The decision on whether to apply measures for prevention and/or suppression is important for the rational management of a pest. Prevention aims at reducing the probability that a pest develops populations that require control interventions by applying agronomic measures that make the environment less conducive for the pest and/or the plant less susceptible to pest attack. These measures include the use of resistant cultivars, the selection of the crop to be grown based on soil characteristics and land use, the regulation of soil drainage, etc. Suppression measures refers to the application of cultural practices (e.g., seed-bed sanitation, management of crop residue, soil tillage, application of chemical treatments) aimed at reducing the pest population during winter or in the inter-crop period, so that the pest development in the following season is delayed [46]. In this regard, DTs are developed to support strategic decisions to develop cropping plans, schedule planting and crop rotation schemes [47,48], assess the risks of crop diseases [43,49], simulate yield loss as a result of pest impacts [50], provide early warnings based on cultivar resistance [44], and support fertilization plans [51,52,53,54]. The information provided by DTs might also support the application of suppression measures, for instance, on whether to intervene based on the estimation of the pest population as influenced by environmental (e.g., temperature or rain) and agricultural (e.g., previous crop or soil type) drivers [55,56,57,58]. DTs might also be used for interpreting crop protection scenarios, including the potential influence of pests and providing management guidelines to farmers [59].

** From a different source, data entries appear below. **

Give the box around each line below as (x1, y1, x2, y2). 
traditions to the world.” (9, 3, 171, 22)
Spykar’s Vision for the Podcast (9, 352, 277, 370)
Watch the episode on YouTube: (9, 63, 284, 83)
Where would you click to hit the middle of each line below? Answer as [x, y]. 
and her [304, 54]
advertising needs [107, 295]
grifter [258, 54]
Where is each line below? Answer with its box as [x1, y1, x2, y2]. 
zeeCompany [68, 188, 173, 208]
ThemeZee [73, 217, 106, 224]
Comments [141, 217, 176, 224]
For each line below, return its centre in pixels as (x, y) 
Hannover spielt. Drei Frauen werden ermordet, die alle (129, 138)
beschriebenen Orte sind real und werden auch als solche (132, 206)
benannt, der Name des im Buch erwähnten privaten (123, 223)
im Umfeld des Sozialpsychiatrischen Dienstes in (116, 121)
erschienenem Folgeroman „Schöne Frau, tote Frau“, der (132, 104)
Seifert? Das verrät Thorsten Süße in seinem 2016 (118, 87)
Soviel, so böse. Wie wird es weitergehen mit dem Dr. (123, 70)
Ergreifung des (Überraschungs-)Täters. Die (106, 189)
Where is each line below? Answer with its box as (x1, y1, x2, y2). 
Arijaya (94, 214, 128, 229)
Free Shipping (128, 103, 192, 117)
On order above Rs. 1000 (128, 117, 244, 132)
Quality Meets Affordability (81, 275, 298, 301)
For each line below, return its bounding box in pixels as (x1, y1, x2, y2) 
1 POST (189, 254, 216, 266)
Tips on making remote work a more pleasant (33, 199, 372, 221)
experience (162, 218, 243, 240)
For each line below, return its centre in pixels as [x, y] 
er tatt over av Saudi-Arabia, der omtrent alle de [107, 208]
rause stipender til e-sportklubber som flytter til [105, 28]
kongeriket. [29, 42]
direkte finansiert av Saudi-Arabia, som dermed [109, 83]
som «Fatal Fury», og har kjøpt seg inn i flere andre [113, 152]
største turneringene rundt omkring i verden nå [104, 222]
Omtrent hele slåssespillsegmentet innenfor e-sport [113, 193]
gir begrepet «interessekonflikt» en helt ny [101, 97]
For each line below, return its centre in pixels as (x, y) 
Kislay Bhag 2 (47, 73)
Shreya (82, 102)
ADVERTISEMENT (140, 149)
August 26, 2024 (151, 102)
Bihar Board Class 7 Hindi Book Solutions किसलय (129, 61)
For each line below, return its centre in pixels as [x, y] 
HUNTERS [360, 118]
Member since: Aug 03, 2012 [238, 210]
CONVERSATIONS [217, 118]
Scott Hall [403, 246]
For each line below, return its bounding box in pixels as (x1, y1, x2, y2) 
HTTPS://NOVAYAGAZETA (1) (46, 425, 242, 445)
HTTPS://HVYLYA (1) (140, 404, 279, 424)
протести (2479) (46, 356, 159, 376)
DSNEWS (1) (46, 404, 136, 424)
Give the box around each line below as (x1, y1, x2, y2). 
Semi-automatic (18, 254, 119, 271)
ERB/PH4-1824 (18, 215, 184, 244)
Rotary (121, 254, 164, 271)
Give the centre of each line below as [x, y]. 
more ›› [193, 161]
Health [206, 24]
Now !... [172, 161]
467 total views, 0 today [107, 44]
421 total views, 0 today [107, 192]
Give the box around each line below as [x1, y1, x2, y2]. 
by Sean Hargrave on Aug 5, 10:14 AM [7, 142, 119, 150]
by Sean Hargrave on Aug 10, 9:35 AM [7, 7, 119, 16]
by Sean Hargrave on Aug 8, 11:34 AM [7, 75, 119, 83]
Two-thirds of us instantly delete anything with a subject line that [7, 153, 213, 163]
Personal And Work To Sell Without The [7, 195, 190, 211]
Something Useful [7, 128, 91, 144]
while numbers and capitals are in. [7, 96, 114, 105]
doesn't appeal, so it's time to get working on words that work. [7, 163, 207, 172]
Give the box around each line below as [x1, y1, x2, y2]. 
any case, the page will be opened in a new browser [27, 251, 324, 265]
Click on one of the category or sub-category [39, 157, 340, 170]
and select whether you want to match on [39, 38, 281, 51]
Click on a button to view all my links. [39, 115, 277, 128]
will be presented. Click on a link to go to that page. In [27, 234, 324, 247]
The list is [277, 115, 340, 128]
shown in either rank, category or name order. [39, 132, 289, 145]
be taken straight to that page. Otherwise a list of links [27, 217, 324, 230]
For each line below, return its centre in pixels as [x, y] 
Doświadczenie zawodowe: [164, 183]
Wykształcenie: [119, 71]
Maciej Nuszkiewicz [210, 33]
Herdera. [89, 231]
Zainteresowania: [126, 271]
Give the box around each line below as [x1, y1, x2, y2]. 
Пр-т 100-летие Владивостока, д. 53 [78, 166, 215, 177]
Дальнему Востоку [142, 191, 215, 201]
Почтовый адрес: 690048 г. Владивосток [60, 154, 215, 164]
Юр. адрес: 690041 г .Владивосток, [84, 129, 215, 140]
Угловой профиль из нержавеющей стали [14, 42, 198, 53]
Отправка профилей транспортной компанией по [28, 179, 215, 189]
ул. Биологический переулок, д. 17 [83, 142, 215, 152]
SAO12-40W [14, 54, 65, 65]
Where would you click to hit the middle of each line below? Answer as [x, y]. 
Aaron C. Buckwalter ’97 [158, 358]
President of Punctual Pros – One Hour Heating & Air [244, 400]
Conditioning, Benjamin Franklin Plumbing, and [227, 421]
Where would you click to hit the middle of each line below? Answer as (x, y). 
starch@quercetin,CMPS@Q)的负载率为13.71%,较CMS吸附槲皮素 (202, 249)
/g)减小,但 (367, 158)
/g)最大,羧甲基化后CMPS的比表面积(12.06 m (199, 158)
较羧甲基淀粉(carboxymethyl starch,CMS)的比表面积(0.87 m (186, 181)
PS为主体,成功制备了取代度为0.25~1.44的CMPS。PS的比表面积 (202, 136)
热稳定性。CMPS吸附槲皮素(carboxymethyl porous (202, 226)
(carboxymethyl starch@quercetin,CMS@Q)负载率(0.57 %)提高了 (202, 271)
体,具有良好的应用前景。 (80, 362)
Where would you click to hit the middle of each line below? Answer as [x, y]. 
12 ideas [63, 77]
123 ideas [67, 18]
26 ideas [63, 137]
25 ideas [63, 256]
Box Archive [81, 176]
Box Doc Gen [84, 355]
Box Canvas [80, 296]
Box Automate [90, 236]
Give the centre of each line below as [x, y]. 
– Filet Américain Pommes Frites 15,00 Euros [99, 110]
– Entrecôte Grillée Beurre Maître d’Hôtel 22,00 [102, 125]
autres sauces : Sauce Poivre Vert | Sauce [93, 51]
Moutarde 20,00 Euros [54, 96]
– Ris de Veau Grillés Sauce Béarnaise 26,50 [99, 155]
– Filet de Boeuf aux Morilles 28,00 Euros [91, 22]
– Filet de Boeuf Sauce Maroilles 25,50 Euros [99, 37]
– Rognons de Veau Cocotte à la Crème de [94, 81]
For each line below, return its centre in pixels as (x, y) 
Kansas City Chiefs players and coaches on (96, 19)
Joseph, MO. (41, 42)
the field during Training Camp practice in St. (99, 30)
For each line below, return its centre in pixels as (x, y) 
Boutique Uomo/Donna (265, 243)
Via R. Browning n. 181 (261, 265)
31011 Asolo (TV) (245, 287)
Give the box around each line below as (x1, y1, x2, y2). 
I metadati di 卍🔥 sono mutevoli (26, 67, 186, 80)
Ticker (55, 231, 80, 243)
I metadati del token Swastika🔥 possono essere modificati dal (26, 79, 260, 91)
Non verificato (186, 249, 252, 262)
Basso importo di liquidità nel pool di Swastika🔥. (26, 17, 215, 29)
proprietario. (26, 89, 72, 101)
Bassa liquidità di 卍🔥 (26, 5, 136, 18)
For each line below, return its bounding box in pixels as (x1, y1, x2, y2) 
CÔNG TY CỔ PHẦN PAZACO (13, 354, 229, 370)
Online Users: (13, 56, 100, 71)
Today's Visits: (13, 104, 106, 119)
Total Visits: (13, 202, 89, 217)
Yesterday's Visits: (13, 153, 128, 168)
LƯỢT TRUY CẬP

2.3.2. Decision on Scheduling Crop Protection Interventions

In IPM, crop protection interventions might be applied following specific rules (see for example Annex III of the EU Directive 128/2009). Methods for deciding whether and when an intervention is needed include the definition of thresholds for arthropod pests’ abundance and the estimation of the level of risk that a crop develops a disease, based on the concept of ecological and economic justification [10]. There are several examples of models developed for supporting the definition of best timing and frequency for the implementation of pest control measures on different crops, in relation to key environmental drivers. For instance, models are available in grapevine for European berry moth [60,61], vine mealybug, and American leafhopper [62], as well as for some diseases like downy mildew [63,64], powdery mildew [65], black rot [66], and botrytis [67]. These DTs allows to predict the insect phenology (e.g., time of emergence) and population dynamics (i.e., pest population abundance) as well as the time of disease outbreak, the infection risk, and the epidemic development. These tools allow the user to identify the optimal timing and frequency for the implementation of pest control measures according to the emergence of the stage to be treated and avoiding major impacts on the crop [68]. Similarly, DTs might also support the definition of thresholds to be used in IPM [69,70]. To increase model reliability and accuracy, DTs can include details related to pest biology (e.g., voltinism, overwintering strategies, stage of the pathogen), the role of biotic/abiotic drivers such as competition for space, photoperiod, temperature and humidity, seasonality, and host susceptibility [71,72], as well as information on the host plant physiology and phenology [60]. Inclusion of crop responses in the DT supports the assessment of potential impacts (in terms of crop yield and crop quality) due to pests [73,74,75]. For instance, a model simulating crop losses caused by pests developed through reverse mechanistic modelling [76] may support the implementation of management options and strategies, as well as quantify the gains that could be expected from management. This approach enables addressing individual pathogens/pests in a given crop, as well as combined pests.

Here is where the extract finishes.